[TASK GOAL]: How many of the lines below contain "Trail"? Answer with that number alone.

(Data records)
┌────────
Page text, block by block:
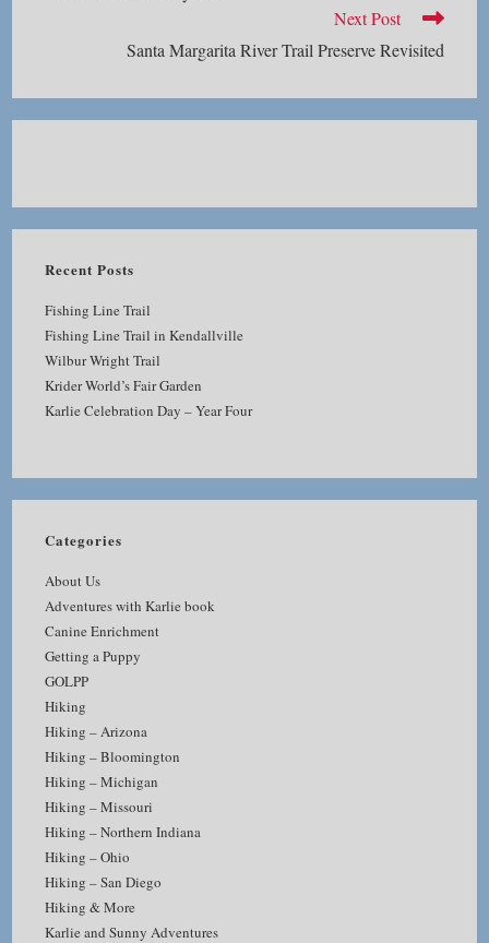
Next Post
Santa Margarita River Trail Preserve Revisited
Recent Posts
Fishing Line Trail
Fishing Line Trail in Kendallville
Wilbur Wright Trail
Krider World’s Fair Garden
Karlie Celebration Day – Year Four
Categories
About Us
Adventures with Karlie book
Canine Enrichment
Getting a Puppy
GOLPP
Hiking
Hiking – Arizona
Hiking – Bloomington
Hiking – Michigan
Hiking – Missouri
Hiking – Northern Indiana
Hiking – Ohio
Hiking – San Diego
Hiking & More
Karlie and Sunny Adventures
└────────
[RESULT]: 4